*** THE DATA Section Begins ***
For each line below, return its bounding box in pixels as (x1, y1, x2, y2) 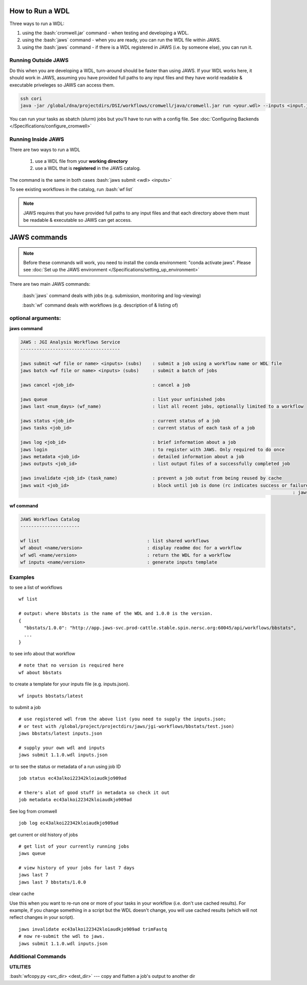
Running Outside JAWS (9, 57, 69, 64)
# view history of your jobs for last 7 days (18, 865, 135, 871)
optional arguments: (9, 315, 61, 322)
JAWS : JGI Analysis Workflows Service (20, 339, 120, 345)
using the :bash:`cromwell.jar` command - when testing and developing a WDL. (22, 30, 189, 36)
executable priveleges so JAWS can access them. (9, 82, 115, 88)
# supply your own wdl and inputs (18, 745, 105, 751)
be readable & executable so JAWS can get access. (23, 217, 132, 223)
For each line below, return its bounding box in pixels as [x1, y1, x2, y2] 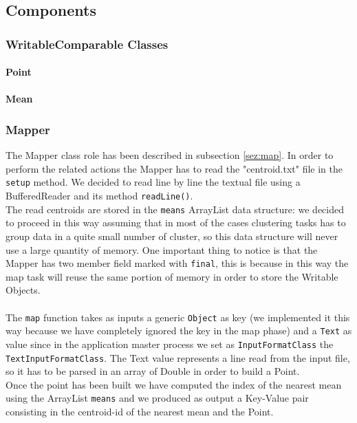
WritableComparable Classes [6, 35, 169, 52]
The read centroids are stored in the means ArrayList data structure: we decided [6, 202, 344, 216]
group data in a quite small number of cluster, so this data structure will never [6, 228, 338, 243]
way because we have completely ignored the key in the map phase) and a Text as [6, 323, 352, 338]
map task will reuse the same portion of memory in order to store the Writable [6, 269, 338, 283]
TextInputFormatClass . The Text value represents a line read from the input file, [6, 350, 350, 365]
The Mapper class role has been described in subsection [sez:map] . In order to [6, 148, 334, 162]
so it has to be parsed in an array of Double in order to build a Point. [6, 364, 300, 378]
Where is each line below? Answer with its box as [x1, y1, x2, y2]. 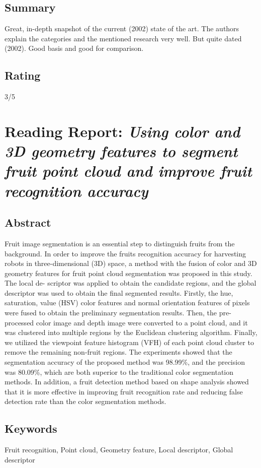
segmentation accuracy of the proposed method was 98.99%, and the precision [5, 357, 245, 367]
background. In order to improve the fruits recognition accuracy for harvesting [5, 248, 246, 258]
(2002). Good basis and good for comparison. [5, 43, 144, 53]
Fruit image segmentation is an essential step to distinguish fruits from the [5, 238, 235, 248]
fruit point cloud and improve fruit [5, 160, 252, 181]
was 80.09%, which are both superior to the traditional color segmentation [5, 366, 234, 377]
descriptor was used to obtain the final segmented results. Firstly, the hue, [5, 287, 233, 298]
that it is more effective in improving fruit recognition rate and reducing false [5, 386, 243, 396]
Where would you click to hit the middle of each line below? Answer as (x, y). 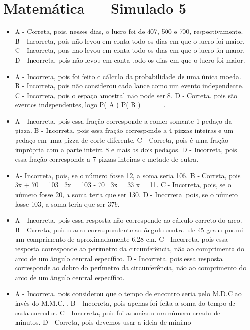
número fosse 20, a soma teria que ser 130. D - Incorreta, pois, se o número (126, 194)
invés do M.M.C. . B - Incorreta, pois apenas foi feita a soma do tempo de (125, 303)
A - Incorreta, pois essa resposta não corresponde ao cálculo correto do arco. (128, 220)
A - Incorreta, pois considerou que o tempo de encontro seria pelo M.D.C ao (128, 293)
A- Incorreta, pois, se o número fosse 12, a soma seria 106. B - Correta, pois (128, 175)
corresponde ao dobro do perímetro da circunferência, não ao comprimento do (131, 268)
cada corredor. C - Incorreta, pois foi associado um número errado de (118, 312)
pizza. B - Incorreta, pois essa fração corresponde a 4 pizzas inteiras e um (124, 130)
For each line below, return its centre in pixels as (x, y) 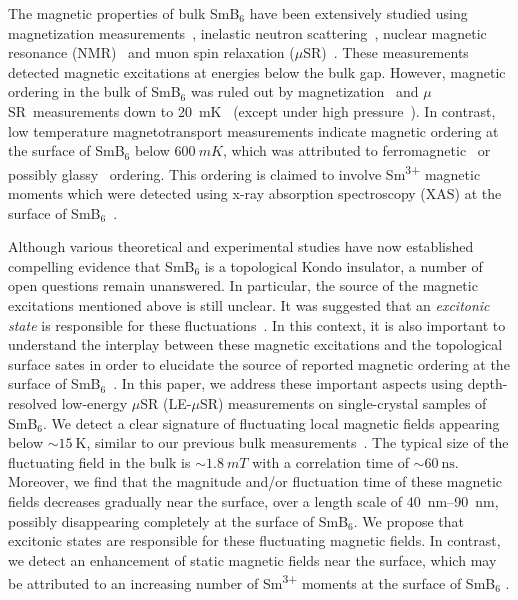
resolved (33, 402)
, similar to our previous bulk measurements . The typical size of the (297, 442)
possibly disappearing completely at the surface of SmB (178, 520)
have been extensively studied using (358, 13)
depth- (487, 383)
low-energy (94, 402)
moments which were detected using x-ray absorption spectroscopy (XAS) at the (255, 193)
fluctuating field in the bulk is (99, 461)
*** THE DATA Section Ends ***
Going through the entries above, tally every line that contains the string "número", then state only the total.

3